Posttraumatic stress disorder is the fourth most common DSM-III-R disorder, afflicting 7% to 14% of the population at some time in their lives (Yehuda, 2002). Although exposure to trauma is thought to be the major cause of PTSD, there is a marked discrepancy between the number of people exposed to trauma and the number of people who develop PTSD. If one considers the prevalence of PTSD solely among individuals who have been exposed to a potentially traumatic event as defined by the DSM-IV, it would become clear that only about 9% of men and 20% of women who are so exposed develop this disorder (Kessler et al., 1995).
The nature of the trauma experienced seems to be a highly significant factor in determining whether PTSD will develop.

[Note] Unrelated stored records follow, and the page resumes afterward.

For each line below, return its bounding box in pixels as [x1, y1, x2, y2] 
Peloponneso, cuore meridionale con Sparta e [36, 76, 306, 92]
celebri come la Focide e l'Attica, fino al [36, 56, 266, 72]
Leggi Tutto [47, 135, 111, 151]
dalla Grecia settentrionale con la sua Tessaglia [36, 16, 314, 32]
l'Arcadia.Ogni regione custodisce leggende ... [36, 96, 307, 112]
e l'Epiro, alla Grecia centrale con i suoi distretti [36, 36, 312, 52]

Events involving interpersonal violence, such as torture, rape, assaultive violence and combat, are more potent elicitors of PTSD than experiences such as motor vehicle accidents and natural disasters. The former events produce PTSD in as many as 50% to 75% of trauma survivors, whereas the latter types of events often result in PTSD
Exposure to traumatic stress results in a fear response that involves the initiation of concurrent and instantaneous biological responses that help assess the level of danger and then organize an appropriate behavioral response. The amygdala begins the process of activating the neurochemical and neuroanatomical circuitry of fear by activating the startle response, the parasympathetic and sympathetic nervous systems, and the hypothalamic-pituitary-adrenal responses to stress. The hippocampus is involved in helping to terminate these responses. Indeed, this coordinated response to stress is ultimately contained by the release of cortisol from the adrenal gland. The important question in PTSD has been whether and to what extent the normal processes involved in the mounting and containment of stress responses are relevant.
Recent data from prospective studies suggest that, in individuals who develop PTSD, there is an attenuated rise in cortisol in the immediate aftermath of the trauma, and there is evidence of greater sympathetic nervous system arousal (i.e., increased heart rate), suggesting that the fear response is not effectively contained (Yehuda et al., 1998). Relatively lower cortisol levels following trauma may constitute a biologic risk factor for PTSD. Indeed, relatively lower cortisol levels have been noted in adults with chronic PTSD (Yehuda, 2002).
Thus, one model explaining the development of PTSD following trauma proposes that the increased sympathetic nervous system activity leads to an exaggerated sympathetic nervous system response to the trauma, manifested by an increased concentration of adrenaline. This in turn initiates a process in which traumatic memories become over-consolidated or inappropriately remembered due to an exaggerated level of distress. The primary mechanism through which adrenaline facilitates memory formation is by maintaining organisms at a high level of arousal. If cortisol fails to adequately shut down adrenaline, this arousal might be prolonged and the consolidation of the memory facilitated. The increased distress every time there are traumatic reminders would further activate stress-responsive systems, resulting in secondary biological alterations associated with anxiety and hyperarousal (Yehuda, 2002).